Сабуров поднялся п, сложив руки рупором, крикнул на баржу:
— Масленников, прикажите людям снять шинели и положить рядом с собой!
Красноармейцы, стоявшие рядом с ним на пароходике, поняв, что приказание капитана относилось и к ним, торопливо расстёгивали шинели и, стащив с себя, клали у ног.
Немецкий артиллерист действительно, как и предвидел Сабуров, поделил вилку так точно, что третий снаряд плюхнулся почти у самого борта парохода.

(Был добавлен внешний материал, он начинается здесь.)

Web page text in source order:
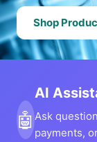
Shop
🤖
AI
Ask
payments,
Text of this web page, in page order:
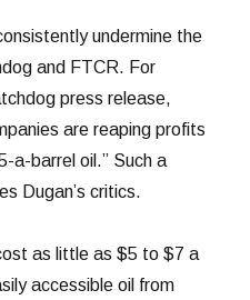
undermine the
and FTCR. For
press release,
are reaping profits
a-barrel oil.” Such a
Dugan’s critics.
as little as $5 to $7 a
accessible oil from
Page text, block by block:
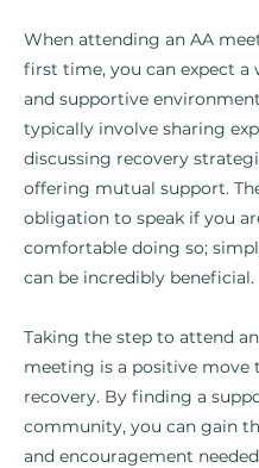
When attending an AA
first time, you can expect a
and supportive
typically involve sharing
discussing recovery
offering mutual support.
obligation to speak if you
comfortable doing so;
can be incredibly beneficial.
Taking the step to attend
meeting is a positive move
recovery. By finding a
community, you can gain
and encouragement
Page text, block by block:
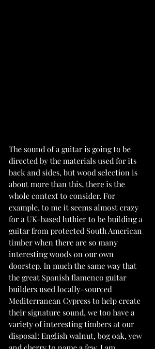
The sound of a guitar is going to be
directed by the materials used for its
back and sides, but wood selection is
about more than this, there is the
whole context to consider. For
example, to me it seems almost crazy
for a UK-based luthier to be building a
guitar from protected South American
timber when there are so many
interesting woods on our own
doorstep. In much the same way that
the great Spanish flamenco guitar
builders used locally-sourced
Mediterranean Cypress to help create
their signature sound, we too have a
variety of interesting timbers at our
disposal: English walnut, bog oak, yew
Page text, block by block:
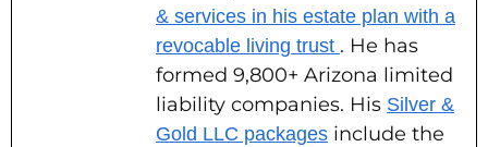
& services in his estate plan with a
revocable living trust . He has
formed 9,800+ Arizona limited
liability companies. His Silver &
Gold LLC packages include the
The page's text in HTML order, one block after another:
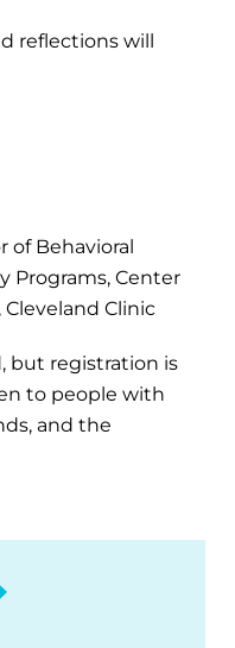
reflections will
of Behavioral
Programs, Center
Clinic
but registration is
to people with
and the
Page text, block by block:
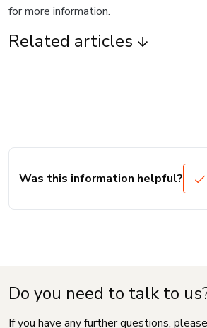
for more information.
Related articles
Was this information helpful?
Do you need to talk to
If you have any further questions,
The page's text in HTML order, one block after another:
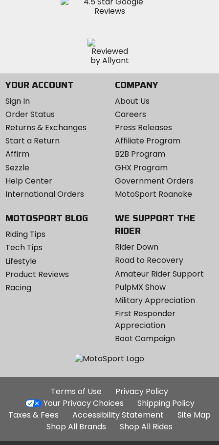
YOUR ACCOUNT
Sign In
Order Status
Returns & Exchanges
Start a Return
Affirm
Sezzle
Help Center
International Orders
COMPANY
About Us
Careers
Press Releases
Affiliate Program
B2B Program
GHX Program
Government Orders
MotoSport Roanoke
MOTOSPORT BLOG
Riding Tips
Tech Tips
Lifestyle
Product Reviews
Racing
WE SUPPORT THE
RIDER
Rider Down
Road to Recovery
Amateur Rider Support
PulpMX Show
Military Appreciation
First Responder
Appreciation
Boot Campaign
Additional
Site
Links
Terms of Use
Privacy Policy
Your Privacy Choices
Shipping Policy
Taxes & Fees
Accessibility Statement
Site Map
Shop All Brands
Shop All Rides
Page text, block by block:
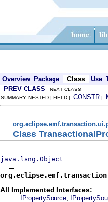
Overview Package Class Use
PREV CLASS NEXT CLASS
SUMMARY: NESTED | FIELD | CONSTR |
Class
java.lang.Object
All Implemented Interfaces:
IPropertySource
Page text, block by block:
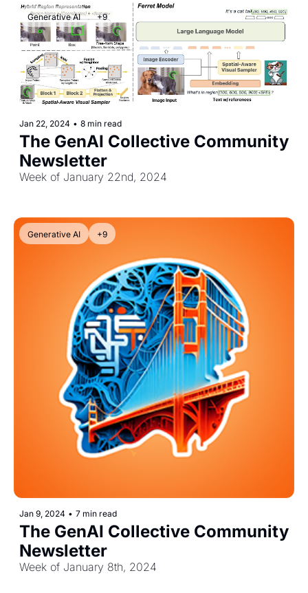
Generative AI +9
Jan 22, 2024 • 8 min read
The GenAI Collective Community
Newsletter
Week of January 22nd, 2024
Generative AI +9
Jan 9, 2024 • 7 min read
The GenAI Collective Community
Newsletter
Week of January 8th, 2024
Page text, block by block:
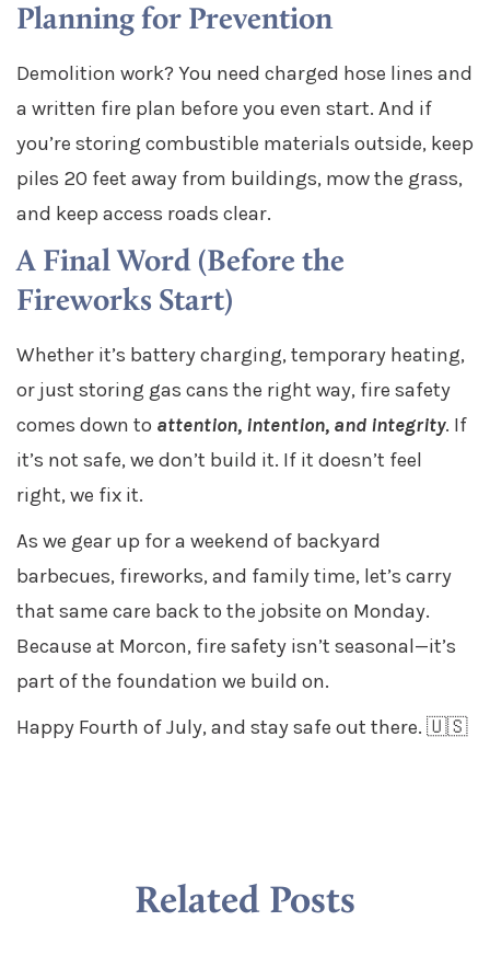
Planning for Prevention
Demolition work? You need charged hose lines and
a written fire plan before you even start. And if
you’re storing combustible materials outside, keep
piles 20 feet away from buildings, mow the grass,
and keep access roads clear.
A Final Word (Before the
Fireworks Start)
Whether it’s battery charging, temporary heating,
or just storing gas cans the right way, fire safety
comes down to attention, intention, and integrity. If
it’s not safe, we don’t build it. If it doesn’t feel
right, we fix it.
As we gear up for a weekend of backyard
barbecues, fireworks, and family time, let’s carry
that same care back to the jobsite on Monday.
Because at Morcon, fire safety isn’t seasonal—it’s
part of the foundation we build on.
Happy Fourth of July, and stay safe out there. 🇺🇸
Related Posts
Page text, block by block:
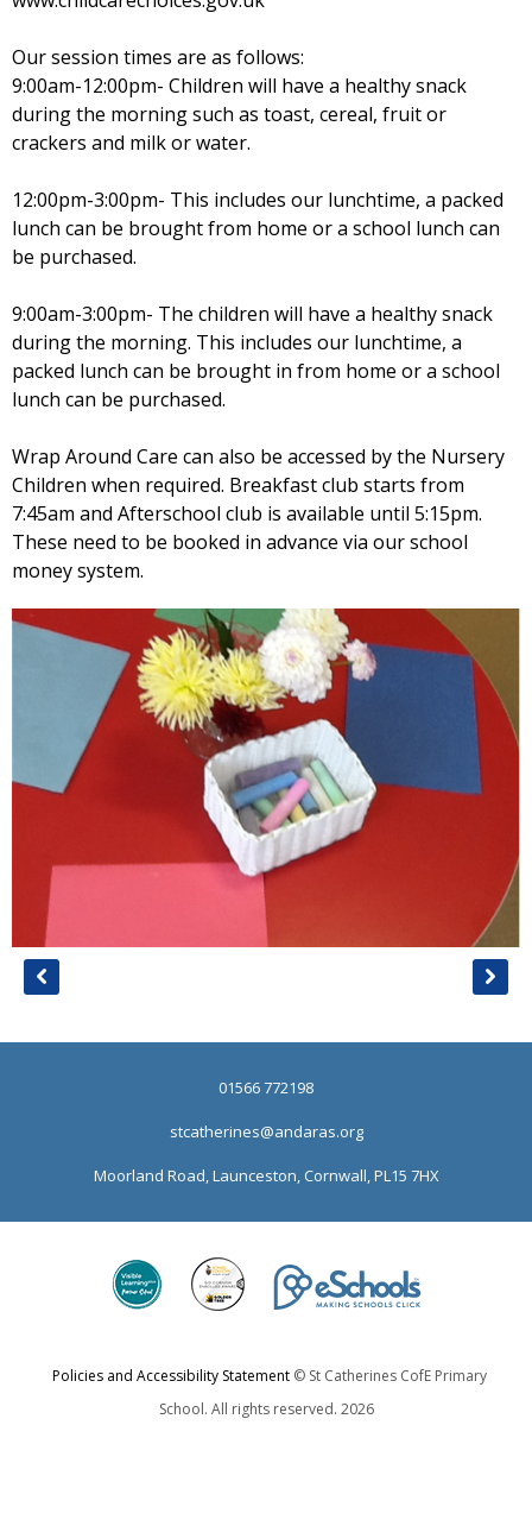
Our session times are as follows:
9:00am-12:00pm- Children will have a healthy snack
during the morning such as toast, cereal, fruit or
crackers and milk or water.
12:00pm-3:00pm- This includes our lunchtime, a packed
lunch can be brought from home or a school lunch can
be purchased.
9:00am-3:00pm- The children will have a healthy snack
during the morning. This includes our lunchtime, a
packed lunch can be brought in from home or a school
lunch can be purchased.
Wrap Around Care can also be accessed by the Nursery
Children when required. Breakfast club starts from
7:45am and Afterschool club is available until 5:15pm.
These need to be booked in advance via our school
money system.
01566 772198
stcatherines@andaras.org
Moorland Road, Launceston, Cornwall, PL15 7HX
Policies and Accessibility Statement© St Catherines CofE Primary
School. All rights reserved. 2026
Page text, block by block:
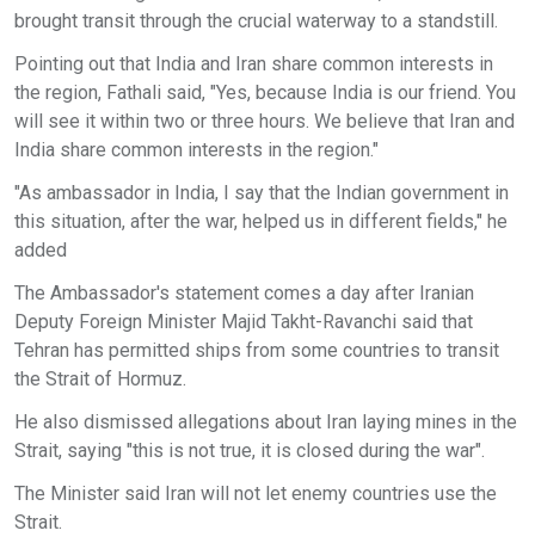
brought transit through the crucial waterway to a standstill.
Pointing out that India and Iran share common interests in
the region, Fathali said, "Yes, because India is our friend. You
will see it within two or three hours. We believe that Iran and
India share common interests in the region."
"As ambassador in India, I say that the Indian government in
this situation, after the war, helped us in different fields," he
added
The Ambassador's statement comes a day after Iranian
Deputy Foreign Minister Majid Takht-Ravanchi said that
Tehran has permitted ships from some countries to transit
the Strait of Hormuz.
He also dismissed allegations about Iran laying mines in the
Strait, saying "this is not true, it is closed during the war".
The Minister said Iran will not let enemy countries use the
Strait.
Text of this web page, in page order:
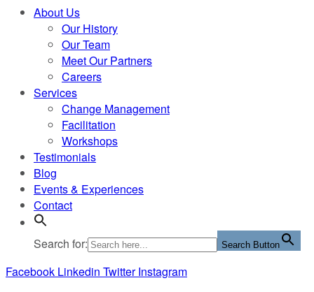
About Us
Our History
Our Team
Meet Our Partners
Careers
Services
Change Management
Facilitation
Workshops
Testimonials
Blog
Events & Experiences
Contact
Search for: Search Button
Facebook Linkedin Twitter Instagram
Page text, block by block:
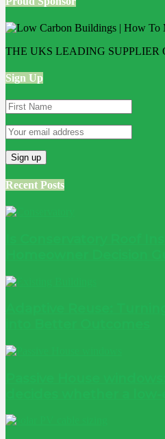
THE UKS LEADING SUPPLIER
Sign Up
Recent Posts
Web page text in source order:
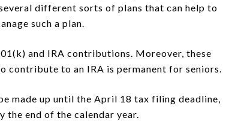
different sorts of plans that can help to
such a plan.
and IRA contributions. Moreover, these
to an IRA is permanent for seniors.
made up until the April 18 tax filing deadline,
end of the calendar year.
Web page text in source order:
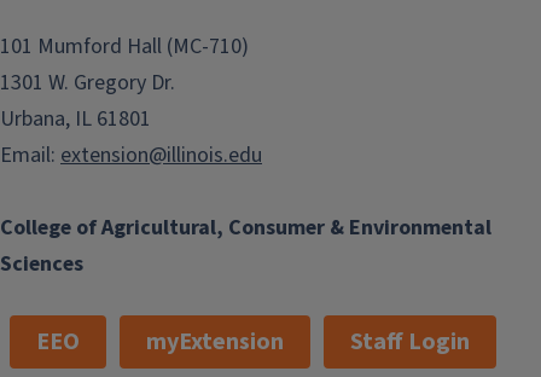
College of Agricultural, Consumer & Environmental
Sciences
101 Mumford Hall (MC-710)
1301 W. Gregory Dr.
Urbana, IL 61801
Email: extension@illinois.edu
EEO myExtension Staff Login
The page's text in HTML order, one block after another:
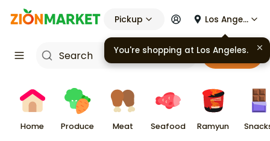
Pickup Los Angeles
Cart
Home Produce Meat Seafood Ramyun
You're shopping at Los Angeles.
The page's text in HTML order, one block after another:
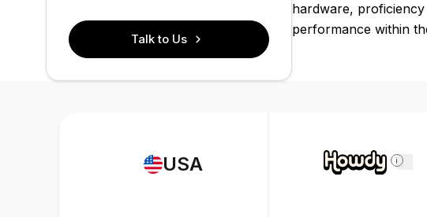
Talk to Us
hardware,
performance within
USA i
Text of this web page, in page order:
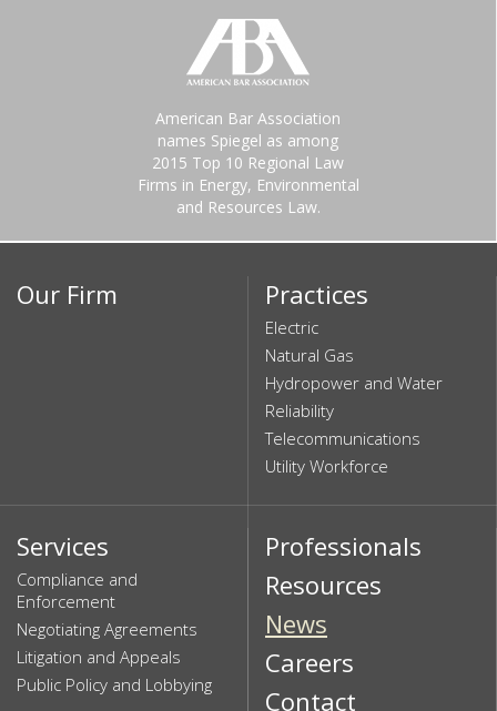
American Bar Association
names Spiegel as among
2015 Top 10 Regional Law
Firms in Energy, Environmental
and Resources Law.
Our Firm Practices
Electric
Natural Gas
Hydropower and Water
Reliability
Telecommunications
Utility Workforce
Services
Compliance and
Enforcement
Negotiating Agreements
Litigation and Appeals
Public Policy and Lobbying
Professionals
Resources
News
Careers
Contact
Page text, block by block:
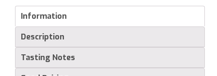
1er
Cru
1.5
Litre
Magnum
quantity
Information
Description
Tasting Notes
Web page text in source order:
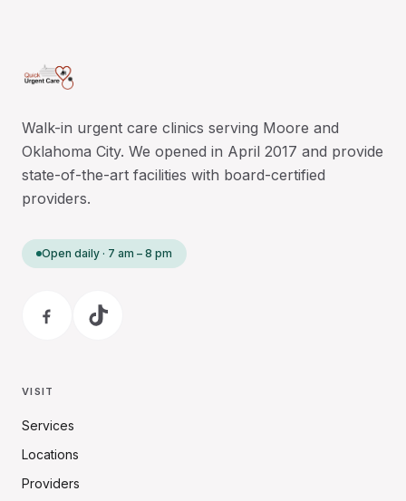
Walk-in urgent care clinics serving Moore and
Oklahoma City. We opened in April 2017 and provide
state-of-the-art facilities with board-certified
providers.
Open daily · 7 am – 8 pm
VISIT
Services
Locations
Providers
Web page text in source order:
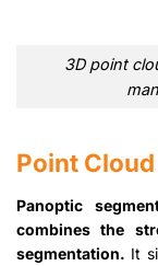
3D point
Point
Panoptic
combines the
segmentation. It
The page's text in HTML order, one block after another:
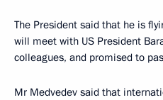
The President said that he is
will meet with US President
colleagues, and promised to
Mr Medvedev said that
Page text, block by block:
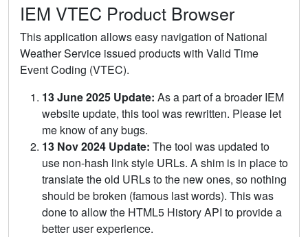
IEM VTEC Product Browser
This application allows easy navigation of National
Weather Service issued products with Valid Time
Event Coding (VTEC).
13 June 2025 Update: As a part of a broader IEM
website update, this tool was rewritten. Please let
me know of any bugs.
13 Nov 2024 Update: The tool was updated to
use non-hash link style URLs. A shim is in place to
translate the old URLs to the new ones, so nothing
should be broken (famous last words). This was
done to allow the HTML5 History API to provide a
better user experience.
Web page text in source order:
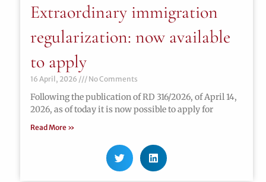
Extraordinary immigration
regularization: now available
to apply
16 April, 2026 No Comments
Following the publication of RD 316/2026, of April 14,
2026, as of today it is now possible to apply for
Read More »
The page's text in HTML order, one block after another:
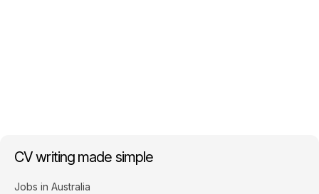
CV writing made simple
Jobs in Australia

— Рама, — сказала девушка.
Сабуров взглянул вверх и увидел невысоко, прямо над головой, немецкий двухфюзеляжный артиллерийский корректировщик «фокке-вульф», который на фронте за его странный, похожий на букву и хвост повсеместно прозвали «рамой». Теперь была понятна точность стрельбы немецких артиллеристов. Пароходик был лишён возможности маневрировать из-за баржи. Оставалось только ждать те пять минут, которые отделяли их от берега.
Сабуров взглянул на девушку. Она стояла в пяти шагах от Сабурова, у борта, там, где он её оставил, и привычно ждала, упрямо глядя в простирающуюся под её ногами воду.
Сабуров подошёл к ней.
— В случае чего до берега доплывёте?
— Я не умею плавать.
— Совсем?
— Совсем.
— Тогда станьте поближе туда, — сказал Сабуров. — Вон, видите, круг.
Он показал рукой туда, где висел круг, и в эту секунду снаряд попал в пароход, очевидно, в машинное отделение или в котлы, потому что всё сразу загремело, перекосилось, и покатившиеся люди сшибли Сабурова с ног. Его подбросило вверх и швырнуло в воду. Выгребая руками, он очутился на поверхности. Та часть пароходика, на которой осталась труба, перевернулась в двадцати шагах от Сабурова и, как большим стаканом, зачерпнув трубой воду, ушла в глубину.
Кругом барахтались люди. Сабуров подумал, что хорошо сделал, приказав снять им шинели. Тяжело налитые сапоги тянули ноги вниз, и он сначала решил нырнуть и стащить с себя сапоги. Но баржа была так близко, что он по-солдатски пожалел сапоги и решил, что доплывёт и так.
Все эти мысли промелькнули у него в голове в течение одной секунды, а в следующую секунду он увидел в нескольких метрах от себя девушку, которая, неудачно попытавшись схватиться за обломок парохода, погрузилась в воду. Сабуров сделал несколько быстрых взмахов саженками и, когда девушка ещё раз оказалась на поверхности, ухватил её за гимнастёрку. К счастью, баржа неслась по течению, почти прямо на него, и через полминуты он схватился за протянутые руки бойцов. Подтянувшись к борту, он подтянул за собой и девушку и, убедившись, что её уже втягивают на баржу, сам быстро влез на борт.
— Ой, слава богу, товарищ капитан, — обрадовался оказавшийся рядом с ним Масленников.
Сабуров взглянул на него. Масленников был без сапог и без гимнастёрки; он уже готов был прыгать в воду.